Middle and upper class kids, of course, could rely on the unstoppable parental impetus of “keeping up with the joneses” to get them a hot BMX ride. Since boomer parents already had a nostalgic hard-on for bicycles, price was often no object. If Junior wanted a $300 Dyno, he got it. This sociological force put a lot of killer BMX bikes out on the streets really fast and lots of kids who just wanted a decent bike to pedal around the neighborhood ended up with drool-worthy Redlines or Diamondbacks. Some of those kids got a clue and eventually gave those bikes the workout they deserved, others didn’t and their bikes ended up getting boosted, re-sold for cheap or traded for atari cartridges and commodore 64 games, making overzealous conspicuous consumption its own sort of back channel pipeline flowing gear to kids on the margins.

Later on, this eternal suburban penny-ante conspicuous consumption pissing contest would benefit skateboarding a little, but on nowhere near the same scale. Unlike BMX, the cat was out of the bag with skating from the very beginning. Even at the height of its trendiness, skateboarding came pre-loaded with a bad reputation. In ’82 or 83 a hot BMX bike was a flashing sign telling the bourgoisie that mommy and daddy loved their child and were well off enough to spoil him. On the other hand, even at the height of the skate boom of 88 or 89, a top flight skateboard was a crudely scrawled piece of graffiti that said: “Budding Hoodlum on board, mommy and daddy are probably alcoholics”

The customization and general tinkering element of BMX was another hook, one that got even working class parents on tight budgets to commit cash to a BMX bike. For gearhead parents giving their child a nice bike to maintain and customize was a way to teach them real life skills. In that context, $300 spent on a customizable bike wasn’t just money wasted on a toy, it was an investment in teaching things blue collar parents saw as essential: things like basic mechanical aptitude, use of basic tools and the pride instilled in building or repairing something with one’s hands.  Many of those working class BMX parents were involved in biker culture too and for them a kid’s passion for bicycles was the first step on the road to discovering motorcycles. A BMX bike was a potential bonding tool for these parents, especially divorced fathers wanting something they could share with their kids at a time when they were reaching the age of pulling away.

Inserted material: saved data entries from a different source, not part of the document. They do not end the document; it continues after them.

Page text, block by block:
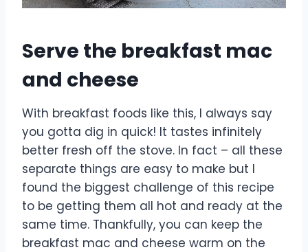
Serve the breakfast mac
and cheese
With breakfast foods like this, I always say
you gotta dig in quick! It tastes infinitely
better fresh off the stove. In fact – all these
separate things are easy to make but I
found the biggest challenge of this recipe
to be getting them all hot and ready at the
same time. Thankfully, you can keep the
breakfast mac and cheese warm on the
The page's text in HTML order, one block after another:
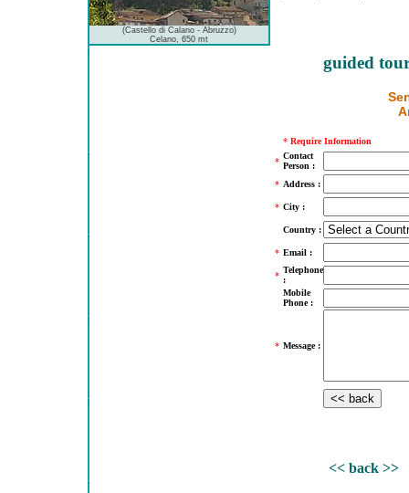
(Castello di Calano - Abruzzo)
Celano, 650 mt
guided
* Require Information
*
Contact
Person :
* Address :
* City :
Country :
* Email :
*
Telephone
:
Mobile
Phone :
* Message :
<< back >>
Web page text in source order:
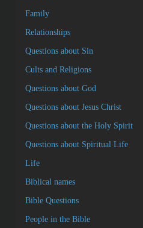
Family
Relationships
Questions about Sin
Cults and Religions
Questions about God
Questions about Jesus Christ
Questions about the Holy Spirit
Questions about Spiritual Life
Life
Biblical names
Bible Questions
People in the Bible
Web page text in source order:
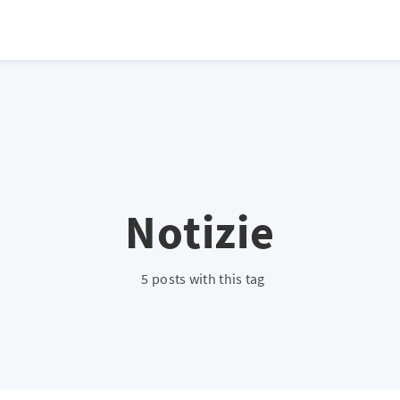
}
Notizie
5 posts with this tag

To say skateboarding lacks these conciliatory elements is a bit of an understatement. In terms of adolescent psychology maybe that was an advantage, but in practical terms it was a definite drawback. All the customization involved in skateboarding came from buying things, not tinkering with them. A board only has 3 basic parts. There’s not much you can fix on any if them. If your board breaks dad isn’t going to be able to show you how to fix it with a welder or a mallet. All he can do is open up his wallet. The only tools you are likely to get familiar with by skateboarding are an allen wrench, a 9/16 ratchet and a roll of duct tape. When mini-ramp fever hit, some parents would use ramp-building as a bonding and educational opportunity for their kids but building a ramp required lots more money and lots more space than many middle class kids had. It also entailed turning your backyard into a possible neighborhood association headache, a probable insurance hassle, and a definite hangout for maladjusted teenage deviants.  Even the construction of all of those launch ramps and quarter pipes that littered suburbia in the late 80‘s was a mostly parent-free affair (my personal, bizarrely constructed launch excepted, but that, as Mako says, is another story). Building a good skate ramp was a lot more esoteric than adding a deck to the house. Skaters were often on their own in the garage. For the most part, ramps or no ramps, the only parental bonding skateboarding was likely to produce in the 80‘s were lots of “friendly discussions” regarding why you needed a new pair of shoes every two months.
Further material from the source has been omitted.